The pope’s secretary, Msgr. George Gaenswein, celebrated his 50th birthday a day or two ago – the European press took note of this because they take note of much of what the Msgr. does because well, he’s that good-looking man who’s always standing behind the Pope, taking his glasses, and handing him his papers. The Papa Ratzinger Forum posts a translation of an interview w/Gaenswein, with some interesting tidbits:
When you look back at the first year of Benedict XVI’s Pontificate, what stands out?

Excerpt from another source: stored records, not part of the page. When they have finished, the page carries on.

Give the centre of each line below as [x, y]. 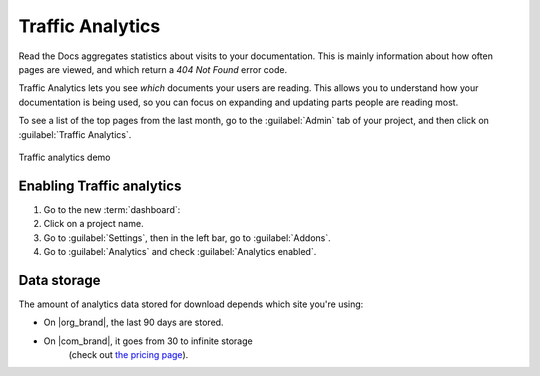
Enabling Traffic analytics [100, 185]
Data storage [59, 280]
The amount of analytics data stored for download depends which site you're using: [191, 304]
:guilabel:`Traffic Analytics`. [75, 134]
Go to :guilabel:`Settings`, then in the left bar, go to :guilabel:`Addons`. [187, 237]
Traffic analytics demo [64, 157]
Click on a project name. [93, 224]
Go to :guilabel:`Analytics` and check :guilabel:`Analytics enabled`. [180, 251]
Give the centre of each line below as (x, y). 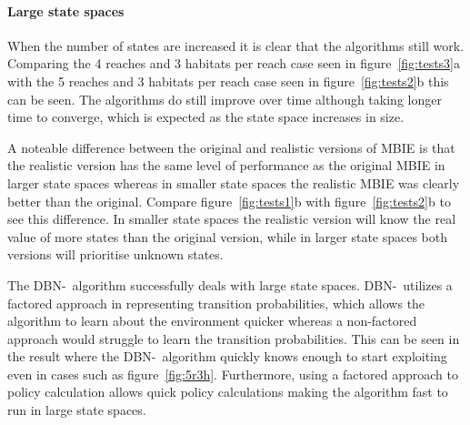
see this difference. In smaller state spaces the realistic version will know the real (232, 219)
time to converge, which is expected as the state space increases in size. (206, 117)
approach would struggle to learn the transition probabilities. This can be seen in (234, 338)
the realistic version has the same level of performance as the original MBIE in (226, 165)
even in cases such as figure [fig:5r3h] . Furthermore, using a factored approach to (233, 374)
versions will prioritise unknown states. (115, 254)
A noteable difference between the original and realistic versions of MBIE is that (231, 147)
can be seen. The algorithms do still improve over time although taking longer (225, 99)
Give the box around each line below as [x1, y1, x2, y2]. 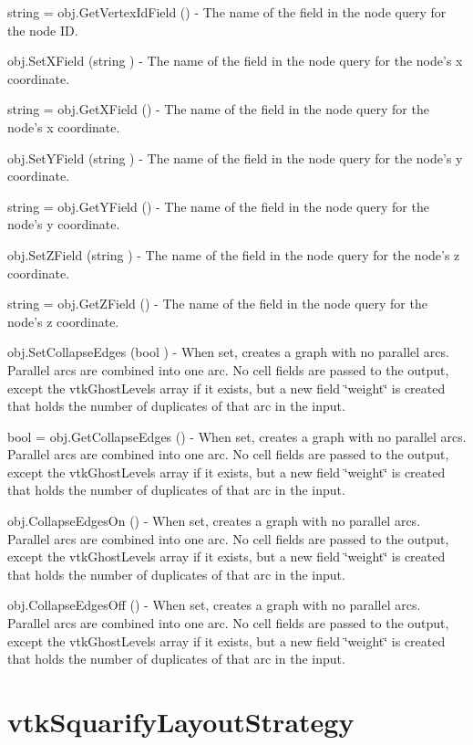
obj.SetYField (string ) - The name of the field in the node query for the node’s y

Certainly, the fact that the Holy Father in his words and in his actions, in his whole being, wishes to demonstrate that faith brings joy to life and for life, that joy is its most important sign, and so this runs like a thread through everything that he does, that he says, everything that one perceives in him, that one draws from him; and he wants this joy in faith to be infectious!

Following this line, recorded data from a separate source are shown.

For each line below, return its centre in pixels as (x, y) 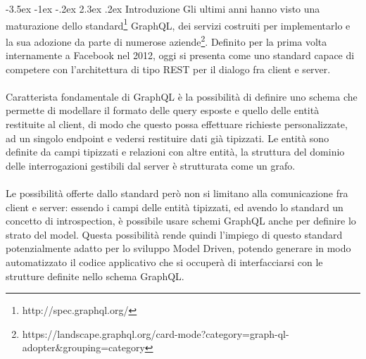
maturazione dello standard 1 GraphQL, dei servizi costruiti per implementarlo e (178, 24)
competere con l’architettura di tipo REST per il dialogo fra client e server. (168, 69)
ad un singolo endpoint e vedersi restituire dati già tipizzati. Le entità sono (168, 138)
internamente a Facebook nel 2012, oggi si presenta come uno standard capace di (180, 55)
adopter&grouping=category (83, 347)
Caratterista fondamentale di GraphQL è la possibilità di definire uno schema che (182, 96)
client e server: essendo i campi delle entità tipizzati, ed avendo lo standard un (175, 207)
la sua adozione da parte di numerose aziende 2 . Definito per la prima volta (166, 40)
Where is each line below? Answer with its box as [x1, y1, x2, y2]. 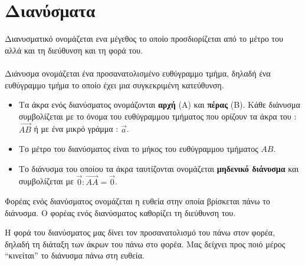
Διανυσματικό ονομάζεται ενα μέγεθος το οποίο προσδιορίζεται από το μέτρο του [5, 32, 283, 45]
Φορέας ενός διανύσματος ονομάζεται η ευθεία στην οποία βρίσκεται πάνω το [5, 195, 270, 207]
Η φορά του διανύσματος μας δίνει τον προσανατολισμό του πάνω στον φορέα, [5, 226, 275, 238]
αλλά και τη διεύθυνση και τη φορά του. [5, 44, 143, 56]
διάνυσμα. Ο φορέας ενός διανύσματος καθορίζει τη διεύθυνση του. [5, 206, 236, 218]
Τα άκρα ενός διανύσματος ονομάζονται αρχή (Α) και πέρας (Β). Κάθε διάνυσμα [18, 98, 300, 111]
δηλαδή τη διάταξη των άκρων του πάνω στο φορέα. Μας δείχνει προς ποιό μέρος [5, 237, 286, 250]
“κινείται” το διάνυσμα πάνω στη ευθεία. [5, 249, 145, 261]
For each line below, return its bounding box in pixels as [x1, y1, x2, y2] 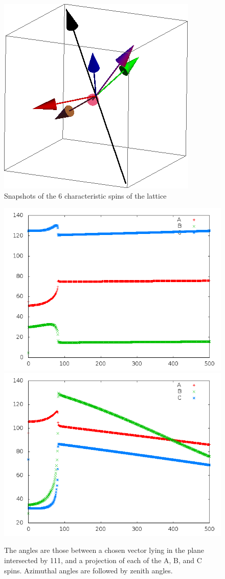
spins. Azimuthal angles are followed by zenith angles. [4, 565, 173, 575]
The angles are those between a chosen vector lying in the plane [4, 545, 205, 555]
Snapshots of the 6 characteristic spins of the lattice [4, 190, 167, 201]
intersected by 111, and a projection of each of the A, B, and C [4, 554, 202, 565]
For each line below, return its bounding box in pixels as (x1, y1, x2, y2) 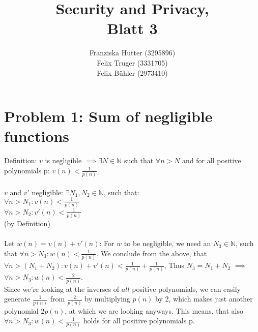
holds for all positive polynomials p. (83, 315, 195, 326)
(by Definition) (4, 218, 50, 228)
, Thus (164, 260, 184, 270)
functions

Were you surprised by the theme of love that he chose for his first encyclical?
Not particularly. That first encyclical has found a very very great resonance everywhere. Whoever knew Pope Benedict as a theologian, I think, was not really surprised that he chose this theme and expressed and treated it the way he did in the encyclical.

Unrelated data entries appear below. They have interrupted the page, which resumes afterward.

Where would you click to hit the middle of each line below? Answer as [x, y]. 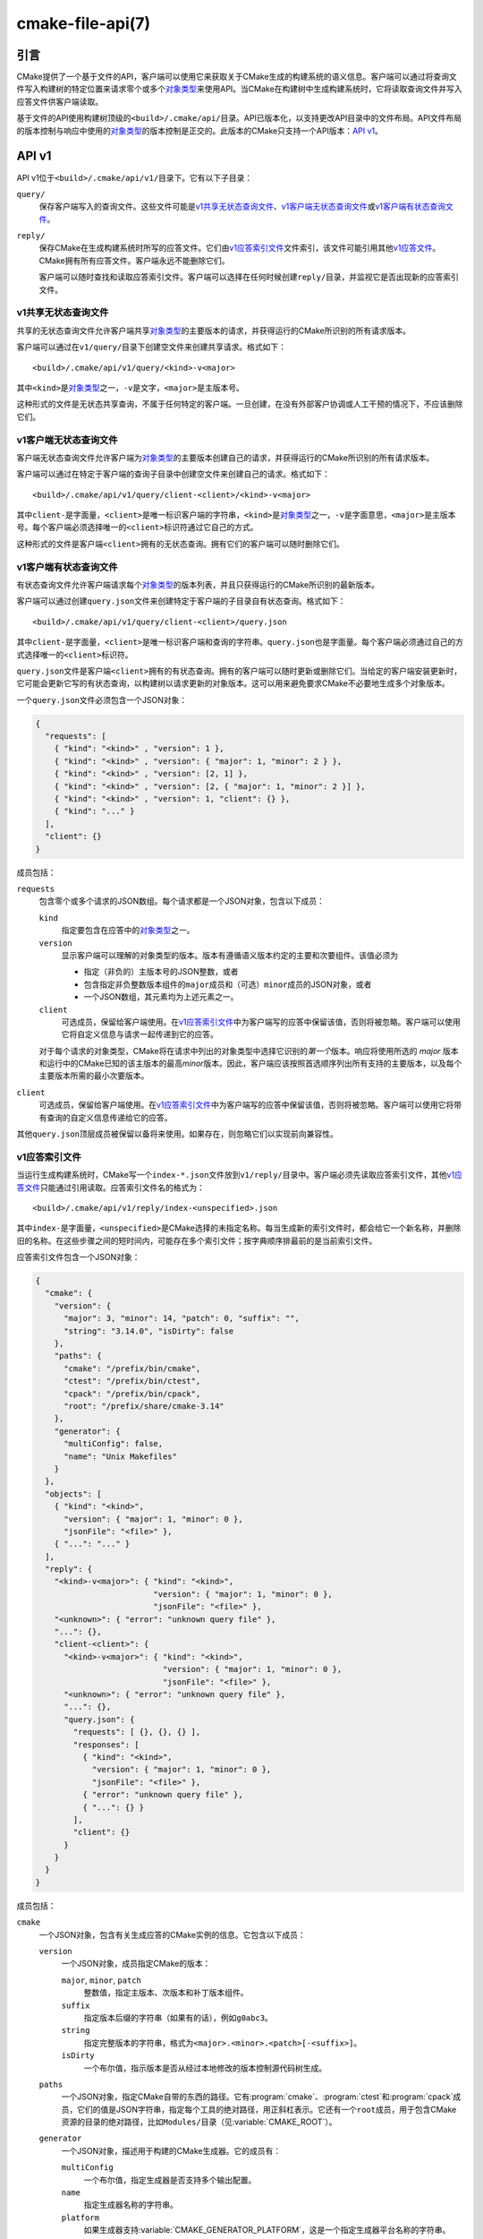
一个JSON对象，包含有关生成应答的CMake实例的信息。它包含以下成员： [172, 1934]
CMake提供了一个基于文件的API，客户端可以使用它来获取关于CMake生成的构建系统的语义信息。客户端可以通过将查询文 [237, 77]
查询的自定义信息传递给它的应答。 [109, 1117]
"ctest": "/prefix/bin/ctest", [132, 1381]
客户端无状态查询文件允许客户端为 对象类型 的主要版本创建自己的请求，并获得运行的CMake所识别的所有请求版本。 [225, 458]
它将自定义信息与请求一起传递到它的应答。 [140, 1034]
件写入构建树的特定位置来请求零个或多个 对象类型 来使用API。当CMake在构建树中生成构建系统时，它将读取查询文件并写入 [239, 89]
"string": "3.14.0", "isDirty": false [149, 1331]

The opening of the archives of St. Michael Seminary in Bavaria, where Benedict XVI studied, confirms that the young Joseph Ratzinger was enlisted in the Hitler-Youth against his will.
The newspaper Sueddeutsche Zeitung reports on a research undertaken by German historian Volker Laube, at the request of the Archdiocese of Munich, following criticism in the press about the Pope’s supposed "Nazi past".
The research study, "The Archepiscopal Seminary St. Michael in Traunstein Opens Its Archives" will be published by Schnell & Steiner in Germany. The Munich newspaper ran an advance story about it.
Laube’s research shows that the young seminarian Ratzinger did not willingly join the Nazi youth movement. The archives show that in April 1938, the suppression of scholarships to pupils who were not members of the Hitler Youth placed the Ratzinger family in financial difficulty.
The parents therefore successfully requested a fee reduction for the Ratzinger brothers from Cardinal Michael Faulhaber, then archbishop of Munich.
In 1939, it became obligatory for all young Germans to join the Hitler Youth, but at that time Joseph Ratzinger was only 12 years old. It was not until 1941, on the day he turned 14, that he automatically became enlisted in the movement.
He was classified as a ‘forced member’ (Zwangs-Hitlerjunge) as opposed to those who joined voluntarily who were classified as Stamm-Hitlerjunge.